When a filter produces no matches the root envelope is still returned with an empty fields collection so that result.typeName always identifies the navigated node's type.

ViewQuery options:

reflector.TryReadAt — single-value path read

Navigate to exactly one value by path and serialize it. Mirrors TryModifyAt but reads instead of writes.

// Scalar leaf
bool ok = reflector.TryReadAt(system, "celestialBodies/[0]/orbitRadius", out SerializedMember? r);
if (ok)
    Console.WriteLine(r!.GetValue<float>(reflector)); // 10f

// Composite node — result has full fields tree for the navigated object
reflector.TryReadAt(system, "celestialBodies/[0]", out var body);
float radius = body!.fields!.First(f => f.name == "orbitRadius").GetValue<float>(reflector);

// Dictionary access — string or any key type
reflector.TryReadAt(container, "config/[timeout]", out var timeout);
int ms = timeout!.GetValue<int>(reflector); // 30

// Invalid paths return false; errors are collected in Logs — nothing is thrown
var logs = new Logs();
bool ok2 = reflector.TryReadAt(system, "doesNotExist", out _, logs: logs);
// ok2 == false
// logs: "Segment 'doesNotExist' not found on type 'SolarSystem'.
//        Available fields: globalOrbitSpeedMultiplier, celestialBodies, ..."

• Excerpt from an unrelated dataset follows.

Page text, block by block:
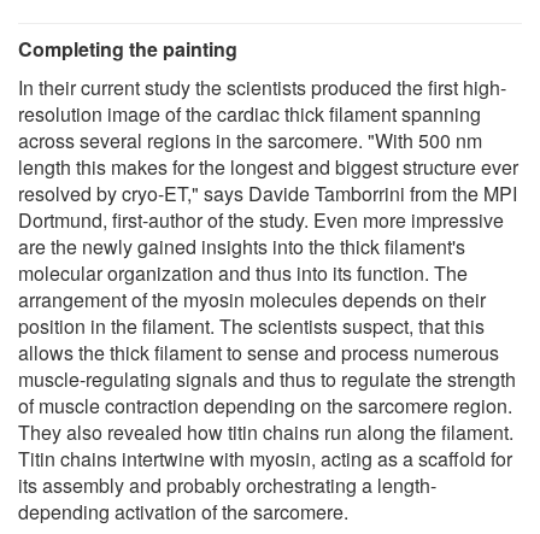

reflector.Grep — grep the live object graph

Walks the entire live object graph and returns a flat list of every field / property whose name matches the given regex pattern — like the grep command, but for in-RAM objects.

// Find every field whose name starts with "orbit"
IReadOnlyList<ViewMatch> hits = reflector.Grep(system, "^orbit");

foreach (var hit in hits)
    Console.WriteLine($"{hit.Path} = {hit.Value.GetValue<float>(reflector)}");
// celestialBodies/[0]/orbitRadius = 10
// celestialBodies/[0]/orbitSpeed  = 1
// celestialBodies/[1]/orbitRadius = 20
// celestialBodies/[1]/orbitSpeed  = 2

// Limit search depth (0 = top-level fields only, no recursion)
IReadOnlyList<ViewMatch> topLevel = reflector.Grep(system, ".*", maxDepth: 0);

// Exact name — anchored regex
IReadOnlyList<ViewMatch> exact = reflector.Grep(system, "^globalOrbitSpeedMultiplier$");
Console.WriteLine(exact[0].Path);  // "globalOrbitSpeedMultiplier"

Each ViewMatch exposes:

• Path — full slash-delimited path, e.g. "celestialBodies/[0]/orbitRadius"
• Value — SerializedMember of the matched field, ready for GetValue<T>(reflector)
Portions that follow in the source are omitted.